╔══

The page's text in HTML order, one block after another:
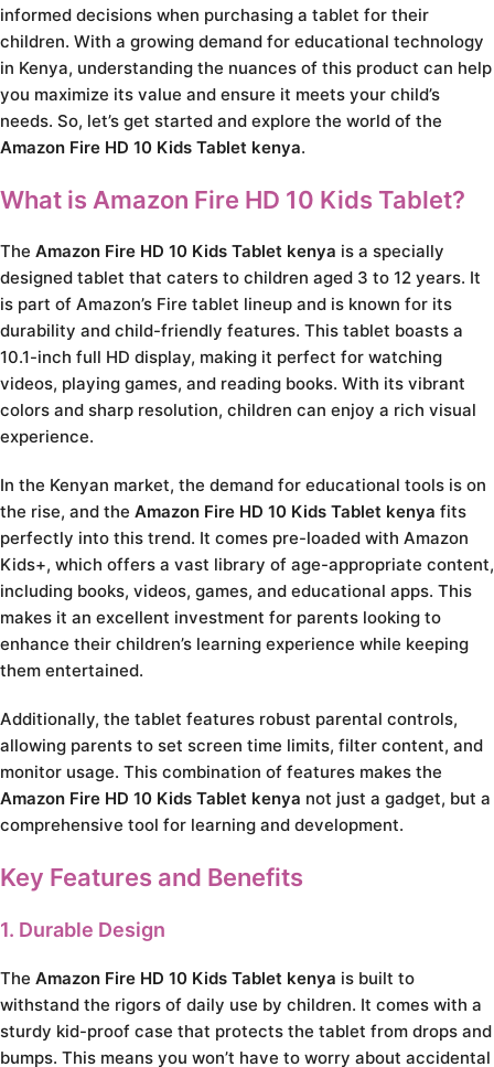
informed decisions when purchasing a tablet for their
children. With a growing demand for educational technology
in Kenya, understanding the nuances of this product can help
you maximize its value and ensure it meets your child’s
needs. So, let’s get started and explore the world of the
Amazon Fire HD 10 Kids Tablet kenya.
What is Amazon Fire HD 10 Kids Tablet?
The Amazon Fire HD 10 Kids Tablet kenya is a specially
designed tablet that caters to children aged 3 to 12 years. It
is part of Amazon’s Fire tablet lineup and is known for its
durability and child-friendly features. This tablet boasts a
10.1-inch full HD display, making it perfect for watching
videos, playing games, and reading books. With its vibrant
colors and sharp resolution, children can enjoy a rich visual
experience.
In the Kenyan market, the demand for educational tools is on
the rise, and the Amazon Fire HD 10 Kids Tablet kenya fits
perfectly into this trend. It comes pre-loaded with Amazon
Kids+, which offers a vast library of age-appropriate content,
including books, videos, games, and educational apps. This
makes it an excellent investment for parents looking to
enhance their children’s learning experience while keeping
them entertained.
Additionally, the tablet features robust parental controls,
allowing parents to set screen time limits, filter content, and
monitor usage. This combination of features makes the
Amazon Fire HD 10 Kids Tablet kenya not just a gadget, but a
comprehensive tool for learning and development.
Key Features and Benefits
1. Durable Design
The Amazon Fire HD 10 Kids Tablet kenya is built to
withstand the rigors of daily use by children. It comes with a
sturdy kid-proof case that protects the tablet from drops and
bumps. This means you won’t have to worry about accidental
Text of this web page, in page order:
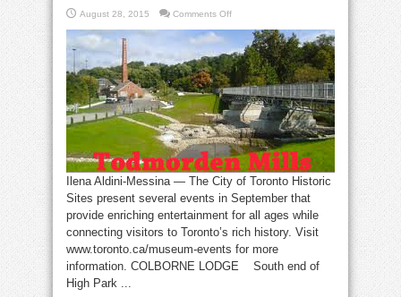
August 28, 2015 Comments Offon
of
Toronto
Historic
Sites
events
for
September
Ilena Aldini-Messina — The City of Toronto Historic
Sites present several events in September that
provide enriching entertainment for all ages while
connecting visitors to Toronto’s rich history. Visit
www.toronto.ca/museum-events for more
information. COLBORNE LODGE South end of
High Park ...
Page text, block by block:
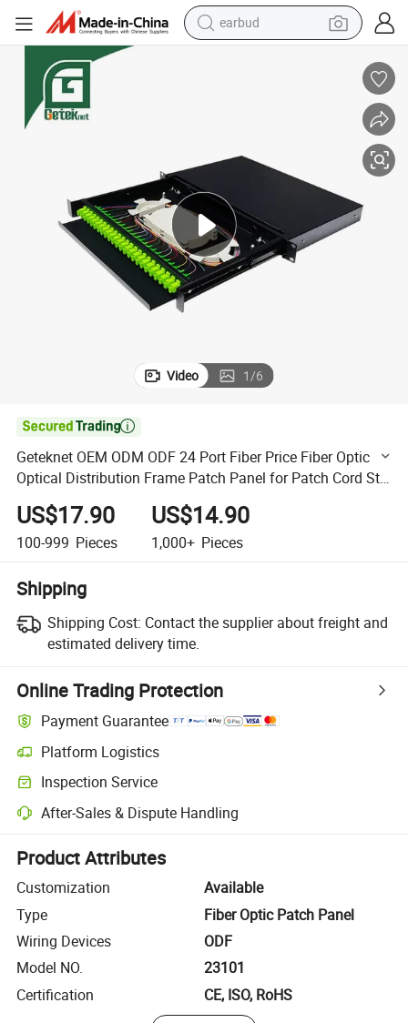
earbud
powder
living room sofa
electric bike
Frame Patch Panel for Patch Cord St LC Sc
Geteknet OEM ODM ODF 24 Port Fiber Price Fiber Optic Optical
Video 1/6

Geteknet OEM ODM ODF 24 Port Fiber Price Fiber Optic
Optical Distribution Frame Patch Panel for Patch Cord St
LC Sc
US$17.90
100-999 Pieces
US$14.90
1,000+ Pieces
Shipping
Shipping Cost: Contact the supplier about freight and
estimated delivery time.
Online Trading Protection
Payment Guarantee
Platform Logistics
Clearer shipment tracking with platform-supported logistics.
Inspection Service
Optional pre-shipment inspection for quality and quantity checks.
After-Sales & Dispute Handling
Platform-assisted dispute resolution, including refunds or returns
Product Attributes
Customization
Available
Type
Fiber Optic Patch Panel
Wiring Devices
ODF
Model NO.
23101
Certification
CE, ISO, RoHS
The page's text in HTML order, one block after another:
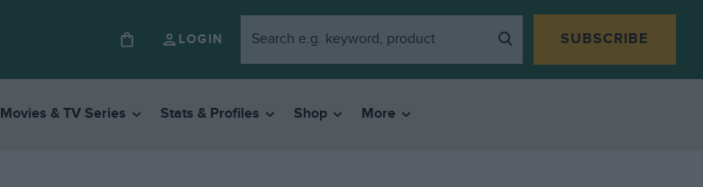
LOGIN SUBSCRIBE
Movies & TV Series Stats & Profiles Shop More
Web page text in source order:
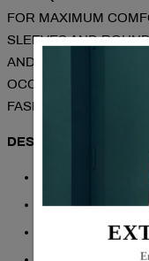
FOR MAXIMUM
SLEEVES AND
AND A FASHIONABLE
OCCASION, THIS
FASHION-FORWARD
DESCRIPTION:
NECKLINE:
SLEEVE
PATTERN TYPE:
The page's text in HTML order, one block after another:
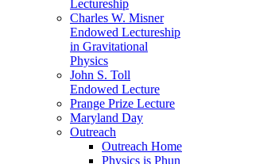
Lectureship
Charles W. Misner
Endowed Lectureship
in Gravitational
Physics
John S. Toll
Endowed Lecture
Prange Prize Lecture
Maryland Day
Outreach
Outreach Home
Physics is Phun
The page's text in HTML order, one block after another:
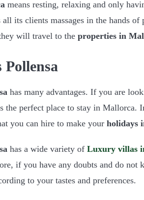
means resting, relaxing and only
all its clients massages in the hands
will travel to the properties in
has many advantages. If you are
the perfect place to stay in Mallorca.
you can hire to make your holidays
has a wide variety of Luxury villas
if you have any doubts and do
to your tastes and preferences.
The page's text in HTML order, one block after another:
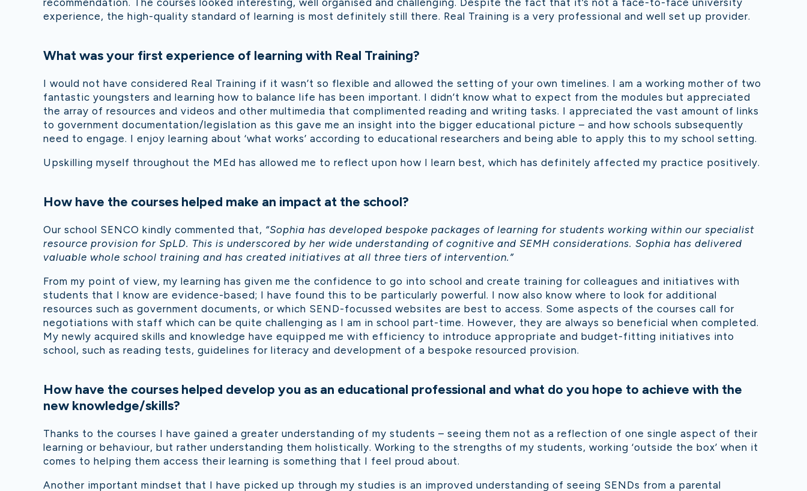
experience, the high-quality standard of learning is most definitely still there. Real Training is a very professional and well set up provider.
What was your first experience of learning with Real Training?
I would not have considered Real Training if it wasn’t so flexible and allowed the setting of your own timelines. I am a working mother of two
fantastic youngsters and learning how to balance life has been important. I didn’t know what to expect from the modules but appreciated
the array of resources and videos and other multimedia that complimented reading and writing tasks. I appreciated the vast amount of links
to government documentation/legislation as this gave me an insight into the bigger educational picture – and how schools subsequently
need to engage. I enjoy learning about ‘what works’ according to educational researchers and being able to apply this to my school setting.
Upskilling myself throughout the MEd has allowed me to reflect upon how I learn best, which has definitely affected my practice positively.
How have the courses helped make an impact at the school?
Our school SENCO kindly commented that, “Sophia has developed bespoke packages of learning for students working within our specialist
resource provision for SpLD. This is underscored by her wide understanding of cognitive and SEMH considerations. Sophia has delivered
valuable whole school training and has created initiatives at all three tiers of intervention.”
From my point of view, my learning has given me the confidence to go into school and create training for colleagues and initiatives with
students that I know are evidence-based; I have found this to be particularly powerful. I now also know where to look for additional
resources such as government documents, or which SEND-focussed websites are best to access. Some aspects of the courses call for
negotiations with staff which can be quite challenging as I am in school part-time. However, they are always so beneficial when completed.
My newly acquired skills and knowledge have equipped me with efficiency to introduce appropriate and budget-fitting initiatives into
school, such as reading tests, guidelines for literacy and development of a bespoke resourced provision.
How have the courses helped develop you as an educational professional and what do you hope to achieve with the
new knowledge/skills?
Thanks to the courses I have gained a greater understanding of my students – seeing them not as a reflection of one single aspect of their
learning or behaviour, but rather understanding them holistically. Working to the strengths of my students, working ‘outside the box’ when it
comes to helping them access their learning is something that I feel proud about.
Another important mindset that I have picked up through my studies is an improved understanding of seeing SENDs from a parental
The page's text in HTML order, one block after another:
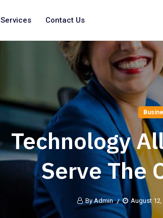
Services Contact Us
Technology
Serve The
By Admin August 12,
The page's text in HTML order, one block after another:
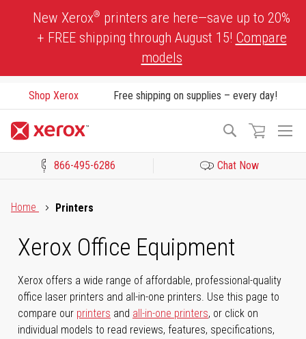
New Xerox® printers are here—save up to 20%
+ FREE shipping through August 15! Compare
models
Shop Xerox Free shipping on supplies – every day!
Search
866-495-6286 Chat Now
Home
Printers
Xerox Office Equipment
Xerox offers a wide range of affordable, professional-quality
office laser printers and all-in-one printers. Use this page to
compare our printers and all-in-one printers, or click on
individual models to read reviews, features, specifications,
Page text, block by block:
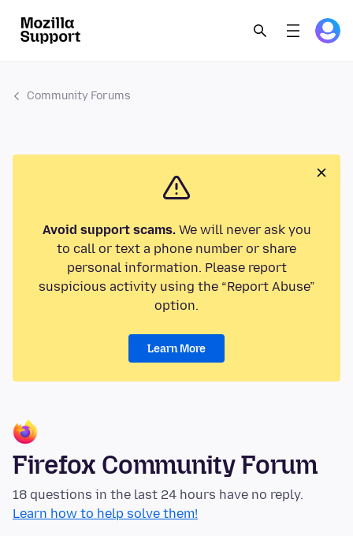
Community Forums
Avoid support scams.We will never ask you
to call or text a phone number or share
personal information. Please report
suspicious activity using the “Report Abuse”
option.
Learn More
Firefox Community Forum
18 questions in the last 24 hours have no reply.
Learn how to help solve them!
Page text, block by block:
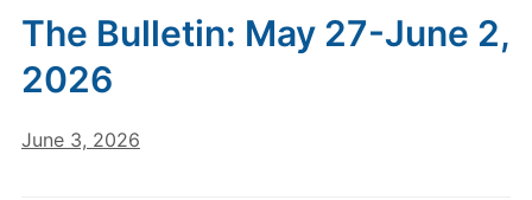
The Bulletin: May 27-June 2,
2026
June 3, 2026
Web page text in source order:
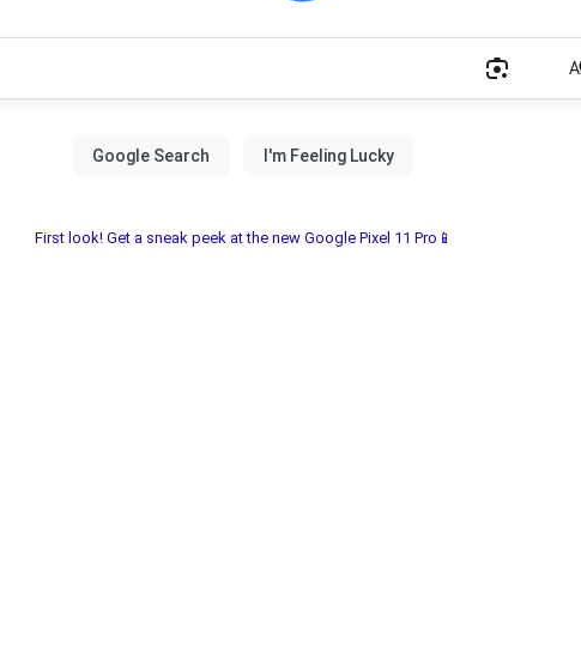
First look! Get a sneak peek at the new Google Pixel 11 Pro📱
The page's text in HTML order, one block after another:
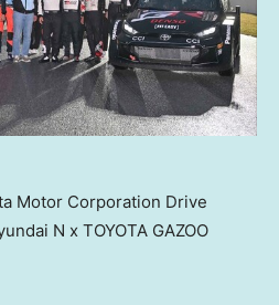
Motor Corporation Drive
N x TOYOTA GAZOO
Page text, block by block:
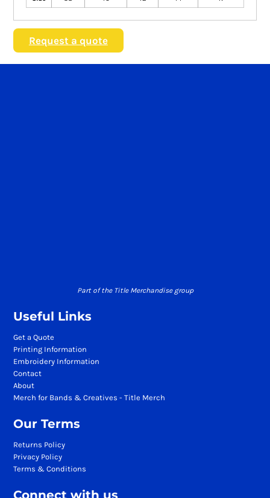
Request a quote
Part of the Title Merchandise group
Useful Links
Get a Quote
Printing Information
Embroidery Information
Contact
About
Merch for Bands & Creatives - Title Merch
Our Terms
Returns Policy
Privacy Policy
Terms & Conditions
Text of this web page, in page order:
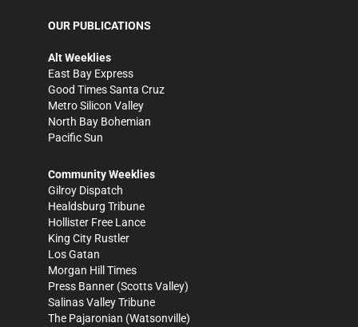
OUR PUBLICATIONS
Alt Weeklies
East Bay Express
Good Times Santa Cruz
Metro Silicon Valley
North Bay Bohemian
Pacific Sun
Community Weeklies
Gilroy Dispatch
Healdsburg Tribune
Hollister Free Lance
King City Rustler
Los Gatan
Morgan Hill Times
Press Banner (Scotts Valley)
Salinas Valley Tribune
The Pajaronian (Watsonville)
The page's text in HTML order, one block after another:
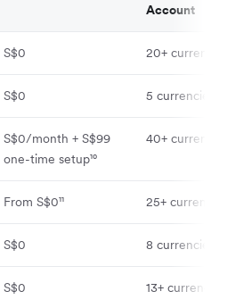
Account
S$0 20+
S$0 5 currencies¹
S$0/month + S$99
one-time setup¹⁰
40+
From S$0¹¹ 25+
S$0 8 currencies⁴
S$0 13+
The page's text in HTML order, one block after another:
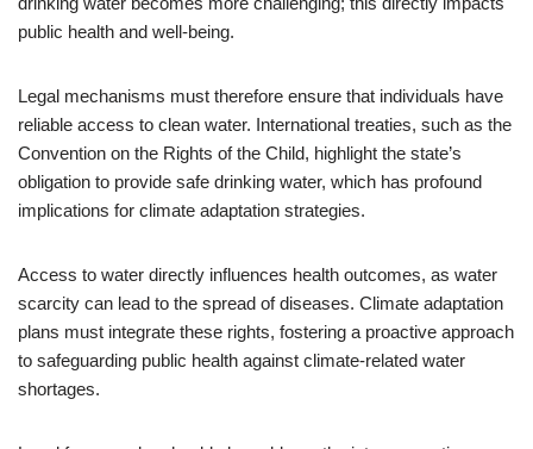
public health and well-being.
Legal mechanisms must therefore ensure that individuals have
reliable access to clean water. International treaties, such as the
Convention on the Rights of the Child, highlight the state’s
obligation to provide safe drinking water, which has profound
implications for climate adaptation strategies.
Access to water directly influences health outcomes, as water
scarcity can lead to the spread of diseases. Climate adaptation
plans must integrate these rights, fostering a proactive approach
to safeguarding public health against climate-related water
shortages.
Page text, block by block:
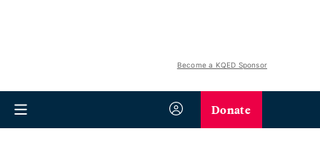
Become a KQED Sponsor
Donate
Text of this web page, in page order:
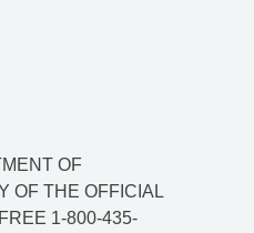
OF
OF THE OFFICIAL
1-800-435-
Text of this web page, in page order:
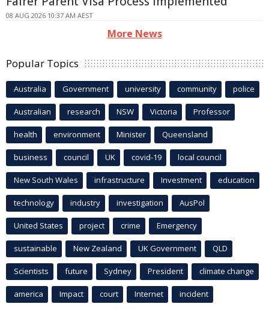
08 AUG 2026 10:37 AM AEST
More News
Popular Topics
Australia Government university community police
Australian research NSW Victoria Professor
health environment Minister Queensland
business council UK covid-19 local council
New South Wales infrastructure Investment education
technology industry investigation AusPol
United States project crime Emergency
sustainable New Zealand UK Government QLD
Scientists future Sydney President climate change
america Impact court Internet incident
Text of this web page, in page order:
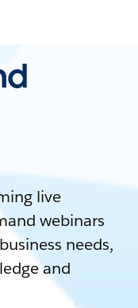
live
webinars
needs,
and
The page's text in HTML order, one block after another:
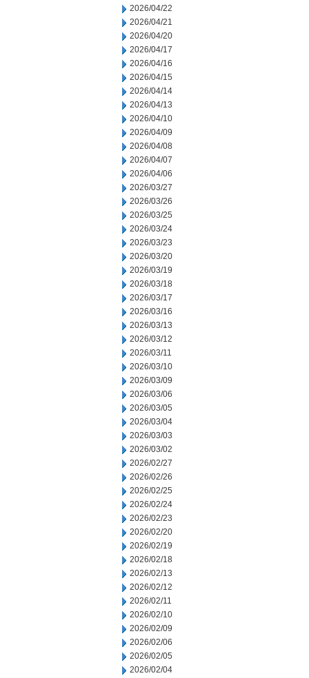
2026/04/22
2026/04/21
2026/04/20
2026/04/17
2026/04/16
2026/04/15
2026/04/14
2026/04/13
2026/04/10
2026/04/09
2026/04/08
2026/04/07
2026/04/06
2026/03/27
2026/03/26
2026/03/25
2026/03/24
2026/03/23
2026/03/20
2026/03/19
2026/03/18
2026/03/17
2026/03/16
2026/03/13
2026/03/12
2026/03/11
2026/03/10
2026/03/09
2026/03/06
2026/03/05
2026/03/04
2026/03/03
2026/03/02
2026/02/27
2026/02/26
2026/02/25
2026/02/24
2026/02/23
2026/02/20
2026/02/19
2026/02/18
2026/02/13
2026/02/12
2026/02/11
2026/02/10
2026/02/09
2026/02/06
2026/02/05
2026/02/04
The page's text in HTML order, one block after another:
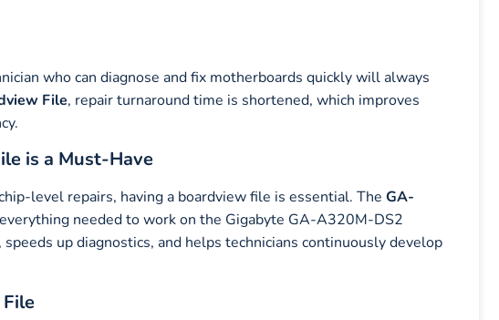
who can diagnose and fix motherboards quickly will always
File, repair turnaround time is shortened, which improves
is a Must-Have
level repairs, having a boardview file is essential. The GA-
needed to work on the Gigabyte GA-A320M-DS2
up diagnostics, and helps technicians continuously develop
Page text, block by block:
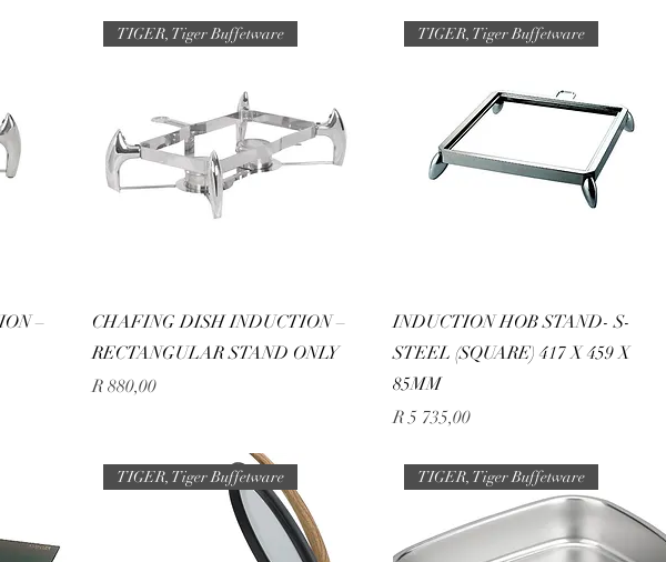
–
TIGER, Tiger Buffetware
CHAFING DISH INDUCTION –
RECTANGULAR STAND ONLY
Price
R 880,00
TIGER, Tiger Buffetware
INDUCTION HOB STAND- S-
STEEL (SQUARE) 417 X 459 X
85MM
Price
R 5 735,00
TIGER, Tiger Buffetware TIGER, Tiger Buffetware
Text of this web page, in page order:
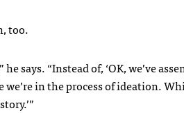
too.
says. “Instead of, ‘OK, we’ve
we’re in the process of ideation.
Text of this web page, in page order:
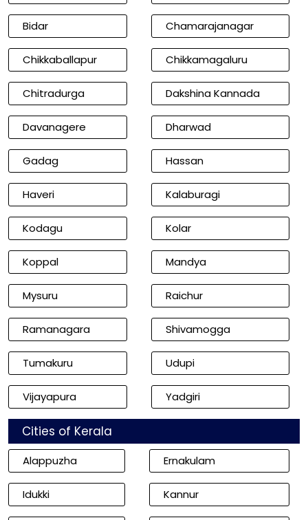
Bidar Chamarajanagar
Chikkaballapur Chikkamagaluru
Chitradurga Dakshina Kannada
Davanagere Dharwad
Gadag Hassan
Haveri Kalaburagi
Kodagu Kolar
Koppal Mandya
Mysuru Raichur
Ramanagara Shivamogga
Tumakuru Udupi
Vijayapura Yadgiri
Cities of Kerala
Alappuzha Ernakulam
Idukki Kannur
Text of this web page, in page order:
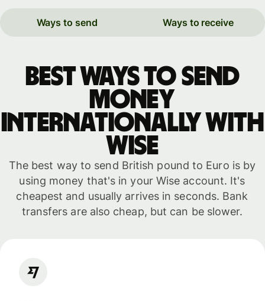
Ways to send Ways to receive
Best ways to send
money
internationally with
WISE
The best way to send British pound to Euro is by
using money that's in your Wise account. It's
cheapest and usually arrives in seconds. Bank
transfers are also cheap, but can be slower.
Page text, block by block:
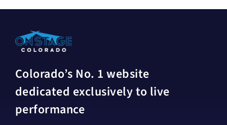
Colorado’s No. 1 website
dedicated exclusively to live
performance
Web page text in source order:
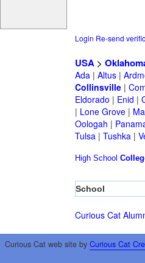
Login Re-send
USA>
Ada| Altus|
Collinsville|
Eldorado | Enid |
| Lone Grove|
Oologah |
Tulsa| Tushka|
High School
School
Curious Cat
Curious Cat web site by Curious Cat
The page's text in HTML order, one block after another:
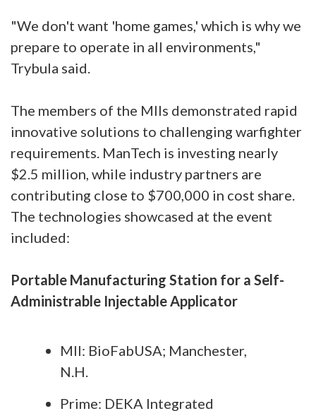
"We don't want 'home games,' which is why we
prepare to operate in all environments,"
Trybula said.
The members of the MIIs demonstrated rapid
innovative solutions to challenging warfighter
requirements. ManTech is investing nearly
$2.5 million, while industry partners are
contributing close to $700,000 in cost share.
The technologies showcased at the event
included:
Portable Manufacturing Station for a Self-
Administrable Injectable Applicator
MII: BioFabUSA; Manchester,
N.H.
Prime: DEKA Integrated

╚══

• **Problem statement**
Every line above that holds the string "including" should be copied out.

• **Written response**
including books, videos, games, and educational apps. This
Platform-assisted dispute resolution, including refunds or returns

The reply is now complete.